Maria Novella Ravaglia – per tutti Novella – nacque a San Potito, frazione di Lugo di Romagna, l’8 febbraio 1949. Nel 1992 volle dettare la sua storia, consapevole che essa poteva dare luce alla vita di altri. Il 5 maggio 1996, tre giorni prima della morte in un incidente stradale, agli esercizi della Fraternità di Comunione e Liberazione annotava sulla sua agenda una frase citata da don Giussani: «Dio l’aveva scelta» e aggiungeva: «Io ho voluto starci».

Nella prima pagina di un’agenda, Novella scrive a caratteri cubitali: «SOTTO IL SEGNO DELL’AMORE». E aggiunge: «Sarà forse il titolo di un libro che scriveremo con Eugenio. Vuol dire che il segno non è l’acquario come avrei detto fino a poco tempo fa, ma l’amore di Dio per me».

Recentemente l’Associazione Amici di Novella è stata riconosciuta dalla Diocesi di Imola parte attrice per la causa di Canonizzazione e Beatificazione di Maria Novella Ravaglia Scardovi.

LA NASCITA DI NOVELLA NEL RACCONTO DELLA MADRE ELIA

«Era il martedì 8 febbraio 1949, ore 1 notte. Battezzata il 13 febbraio 1949. Il 19 maggio 1949 muore la mia cara amica Nilde Guerra. Tutti dicono che è una santa, ma era veramente buona, un giorno sarà santa. Prima di partire per l’ospedale, che era il 10 gennaio 1949, m’era venuta a salutare. Io aspettavo la Novella, e mi ha detto: “Ti do la mia benedizione, pregherò per te. Vedrai che quello che nasce, non si sa mai, può diventare grande”. La Nilde muore a Bologna il 19 maggio 1949, però ha saputo che era nata una bimba, era la Novella».

LA SANTITÀ, IDEALE DELLA VITA

ALLA SCUOLA DI TESTIMONI

Sono cresciuta in una frazione di Lugo dove eravamo educati in famiglia e in parrocchia a guardare i volti e la testimonianza di persone per cui Cristo era tutto: Nilde Guerra, morta nel 1949, a soli 27 anni, di cui è in corso la causa di beatificazione [Benedetto XVI ha proclamato Nilde Guerra Venerabile nel giugno 2007, ndr]; Maria Pironi, una consacrata che dedicò tutta la vita nell’amore a Cristo e nella carità; don Giacinto Marescotti, che era stato cappellano, poi don Pietro.

Attraverso di loro avevo capito che l’ideale della vita era la santità.

AMARE GLI ALTRI PER AMORE DI GESÙ

Sono stata educata a una religiosità della vita, a riconoscere nella realtà la presenza e la volontà di un Altro.
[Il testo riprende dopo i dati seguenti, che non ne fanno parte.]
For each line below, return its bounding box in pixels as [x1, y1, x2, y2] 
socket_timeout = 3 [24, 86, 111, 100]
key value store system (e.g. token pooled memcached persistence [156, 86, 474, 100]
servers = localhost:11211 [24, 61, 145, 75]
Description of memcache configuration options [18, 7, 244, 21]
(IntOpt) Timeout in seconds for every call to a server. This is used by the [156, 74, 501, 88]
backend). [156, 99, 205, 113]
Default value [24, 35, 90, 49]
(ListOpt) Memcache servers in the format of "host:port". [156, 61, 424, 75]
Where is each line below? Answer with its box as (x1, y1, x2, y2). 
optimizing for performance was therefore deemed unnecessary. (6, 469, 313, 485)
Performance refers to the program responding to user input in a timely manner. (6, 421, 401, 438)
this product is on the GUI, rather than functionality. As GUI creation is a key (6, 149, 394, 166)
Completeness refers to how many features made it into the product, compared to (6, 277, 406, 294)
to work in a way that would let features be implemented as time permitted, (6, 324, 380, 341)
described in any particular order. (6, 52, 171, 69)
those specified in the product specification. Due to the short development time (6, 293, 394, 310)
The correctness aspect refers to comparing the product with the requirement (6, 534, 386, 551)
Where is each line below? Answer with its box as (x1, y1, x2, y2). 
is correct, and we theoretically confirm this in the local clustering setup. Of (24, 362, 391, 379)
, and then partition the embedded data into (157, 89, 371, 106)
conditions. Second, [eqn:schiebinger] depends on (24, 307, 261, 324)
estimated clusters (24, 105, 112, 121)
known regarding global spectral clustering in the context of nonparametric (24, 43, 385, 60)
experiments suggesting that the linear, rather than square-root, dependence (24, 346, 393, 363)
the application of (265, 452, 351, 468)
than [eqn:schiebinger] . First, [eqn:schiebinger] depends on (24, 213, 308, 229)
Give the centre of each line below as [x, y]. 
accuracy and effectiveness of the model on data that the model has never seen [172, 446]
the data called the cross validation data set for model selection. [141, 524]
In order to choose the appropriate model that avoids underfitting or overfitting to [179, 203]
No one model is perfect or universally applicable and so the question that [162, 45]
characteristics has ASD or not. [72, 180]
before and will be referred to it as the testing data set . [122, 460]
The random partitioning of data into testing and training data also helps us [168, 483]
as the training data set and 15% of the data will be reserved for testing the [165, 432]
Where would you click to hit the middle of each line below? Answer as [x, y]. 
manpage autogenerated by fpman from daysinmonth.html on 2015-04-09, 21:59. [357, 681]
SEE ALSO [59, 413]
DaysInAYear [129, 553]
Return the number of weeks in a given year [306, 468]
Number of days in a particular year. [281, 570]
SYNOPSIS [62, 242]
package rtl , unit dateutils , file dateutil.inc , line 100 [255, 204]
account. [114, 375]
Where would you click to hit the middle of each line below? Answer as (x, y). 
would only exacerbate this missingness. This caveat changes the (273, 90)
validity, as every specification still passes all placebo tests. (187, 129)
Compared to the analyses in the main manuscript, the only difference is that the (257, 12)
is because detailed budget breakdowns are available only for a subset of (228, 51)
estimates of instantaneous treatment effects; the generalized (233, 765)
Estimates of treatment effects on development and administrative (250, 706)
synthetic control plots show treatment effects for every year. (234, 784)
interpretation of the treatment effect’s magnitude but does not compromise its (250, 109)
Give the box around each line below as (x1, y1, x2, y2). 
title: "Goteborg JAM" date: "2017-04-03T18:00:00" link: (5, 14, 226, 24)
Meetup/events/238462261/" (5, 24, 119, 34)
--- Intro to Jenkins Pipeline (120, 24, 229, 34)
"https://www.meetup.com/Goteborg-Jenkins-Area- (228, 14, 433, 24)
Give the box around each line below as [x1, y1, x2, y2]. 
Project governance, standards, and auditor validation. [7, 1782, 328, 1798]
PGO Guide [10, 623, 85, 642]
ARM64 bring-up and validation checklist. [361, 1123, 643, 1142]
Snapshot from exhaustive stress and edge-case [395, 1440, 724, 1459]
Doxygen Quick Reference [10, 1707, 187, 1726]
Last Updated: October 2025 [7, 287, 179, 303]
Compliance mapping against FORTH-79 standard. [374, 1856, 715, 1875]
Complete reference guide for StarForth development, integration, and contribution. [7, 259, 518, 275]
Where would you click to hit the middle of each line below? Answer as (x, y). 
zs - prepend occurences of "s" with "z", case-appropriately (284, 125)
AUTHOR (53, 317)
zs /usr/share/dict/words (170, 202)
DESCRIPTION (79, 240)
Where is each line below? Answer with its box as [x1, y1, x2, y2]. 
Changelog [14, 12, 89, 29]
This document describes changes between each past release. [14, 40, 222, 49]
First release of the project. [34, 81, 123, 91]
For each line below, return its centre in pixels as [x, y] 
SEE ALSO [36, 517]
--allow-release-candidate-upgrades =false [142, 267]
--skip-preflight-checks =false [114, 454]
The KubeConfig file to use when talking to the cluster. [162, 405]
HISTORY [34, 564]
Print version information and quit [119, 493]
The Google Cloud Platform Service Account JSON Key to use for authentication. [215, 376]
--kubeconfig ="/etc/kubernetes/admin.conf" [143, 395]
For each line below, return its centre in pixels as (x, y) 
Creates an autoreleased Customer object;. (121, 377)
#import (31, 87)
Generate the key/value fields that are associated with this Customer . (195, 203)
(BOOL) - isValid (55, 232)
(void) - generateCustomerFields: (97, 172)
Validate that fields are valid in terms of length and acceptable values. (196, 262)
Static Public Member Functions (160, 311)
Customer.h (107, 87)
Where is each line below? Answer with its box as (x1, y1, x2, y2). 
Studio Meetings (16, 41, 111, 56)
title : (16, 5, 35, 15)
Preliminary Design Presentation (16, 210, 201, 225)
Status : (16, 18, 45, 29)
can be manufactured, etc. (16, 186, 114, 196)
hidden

La mia religiosità fu sempre legata alla pratica della carità.

Fin da piccola mi era stato insegnato che nell’altro c’era Gesù. C’era in me un’indole ad amare gli altri per amore di Gesù.

I PROPOSITI E LA DIMENTICANZA

A sei anni volli fare la prima comunione. In quell’occasione scrissi in un libricino i miei propositi. In quello stesso libricino don Pietro mi scriveva: «Gesù solo basta a saziare la tua fame. Ricordalo. O forse un giorno, triste giorno, lo dimenticherai?».

Quando ho ritrovato questo libretto e ho riletto queste parole ho provato un grandissimo dolore per il tempo del mio smarrimento. Mi sono chiesta come fosse stato possibile.

Voglio farmi santa. Dirò sempre di sì a tutto quello che Gesù vorrà da me.

Propositi
1. I genitori di Novella, Elia Ancarani e Giovanni Ravaglia. 2. Sacra rappresentazione della filodrammatica di San Potito, maggio 1958. . Nella foto grande: Novella il giorno della Cresima, 11 settembre 1955. Madrina fu la zia Iole.

LO SMARRIMENTO DELLA FEDE

Quando a 14 anni andò a lavorare a Castel Bolognese nel bar degli zii

Ugo e Caterina Zaniboni, Novella smarrì la fede respirata in famiglia e in parrocchia. Qui conobbe Giuliano che sposò il 27 agosto 1967 nella chiesa di San Potito. Avranno tre figli: Paolo, Chiara e Lucia.

ATTRATTA

DALLE PROMESSE DEL MONDO

Vidi un altro modo di vivere e ne fui attratta. Rinnegai tutto, provai l’euforia di un mondo fatto di cose (mangiare fuori, vestiti, viaggi). Quel mondo mi prospettava un altro mondo, destava in me l’attrattiva per le cose da cui ci si aspetta la felicità. Buttai tutta la mia energia sulla riuscita e mi legai a persone per le quali l’importante era divertirsi. Così la fede alla quale ero stata educata si indebolì.

IL MATRIMONIO

Vedevo nel matrimonio la possibilità di avere finalmente una autonomia e di soddisfare i sogni coltivati negli anni e resi impossibili dalle circostanze. Dalla realizzazione di quei sogni (mangiare un gelato intero da sola, comprarmi un vestito, una radio, una bicicletta, poi la casa, i mobili, l’auto, avere un conto in banca per il futuro dei nostri figli) mi aspettavo la felicità.

Questa ricerca della felicità mediante il raggiungimento delle cose sognate si scontrava con l’evidenza di tanti fallimenti e con i colpi della vita.

UNA PROFONDA INQUIETUDINE

Divenni inquieta e scontenta. Iniziai a chiedermi a cosa valesse darsi da fare, organizzare la vita, se poi Qualcuno ce la porta via. Questo Qualcuno, di cui da molto tempo non mi curavo, divenne per me un nemico verso il quale provavo rabbia e ostilità.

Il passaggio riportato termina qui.